Discontinuation of the Second Phase 3 Trial
Due to the disappointing results, the company announced that it would be discontinuing a second Phase 3 trial. Detailed analyses are expected in the future as Cassava continues to navigate the implications of this setback. During the analyst call, Chief Medical Officer Jim Kupiec confirmed that the simufilam cohort exhibited a **0.39 point reduction** on the ADAS-Cog 12 scale but noted it did not achieve statistical significance (p value of **0.43**). Similarly, an overall **0.51-point increase** in the ADCS-ADL scale demonstrated a movement towards improvement but again failed to hold statistical significance.
A Hopeful Outlook Amid Setbacks
Despite the trial’s disappointing results, Barry expressed hope that the data compiled could eventually provide valuable insights to improve the lives of Alzheimer’s patients. The company remains committed to analyzing the results further and exploring what next steps could be appropriate. Financially, Chief Financial Officer Eric Schoen stated that Cassava retains a solid position, with **$149 million** in cash and cash equivalents reported at the end of the third quarter.
Ongoing Investigations and Legal Troubles
The negative news surrounding the trial isn’t Cassava’s only concern. The company has been embroiled in investigations by the SEC and Justice Department regarding past claims made about simufilam. In September, both Remi Barbier, the company’s founder and former CEO, along with former senior vice president of neuroscience Lindsay Burns, settled charges over misleading claims related to the Alzheimer’s trial for more than **$40 million**. Adding to the turmoil, Hoau-Yan Wang, a consultant for Cassava and co-developer of simufilam, has faced accusations of manipulating clinical trial results and submitting falsified information for federal grant applications.

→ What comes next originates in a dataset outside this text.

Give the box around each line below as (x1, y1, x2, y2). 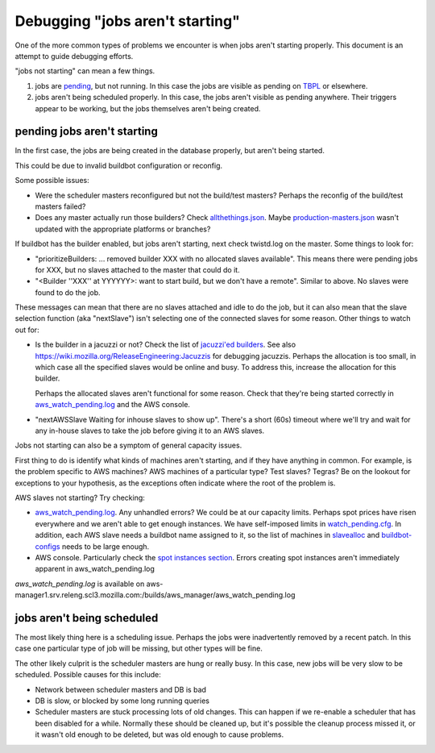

The SEC claims Wang contributed to a breach of trial integrity that resulted in publicized fabricated results about supposed efficacy in key biomarkers associated with Alzheimer’s disease. Cassava, however, emphasized that Wang was not involved with the Phase 3 trial itself, which included **804** participants across more than **75 clinical sites** in the U.S., Canada, and Australia. Each participant was randomized to receive either **100 mg of simufilam** or a placebo.
Market Performance and Looking Ahead
In a broader context, Cassava’s stock has shown a **17.6% gain** year-to-date, while the S&P 500 has seen a **25% increase**. However, the company’s future remains uncertain as it grapples with the implications of the failed trial and ongoing legal issues.
Conclusion
The recent developments regarding Cassava Sciences underscore the volatile nature of biotech investments, particularly those focused on unproven therapies for complex diseases like Alzheimer’s. As Cassava navigates these challenges, investors and stakeholders will remain cautiously observant to see how the company adapts and responds in the coming weeks and months.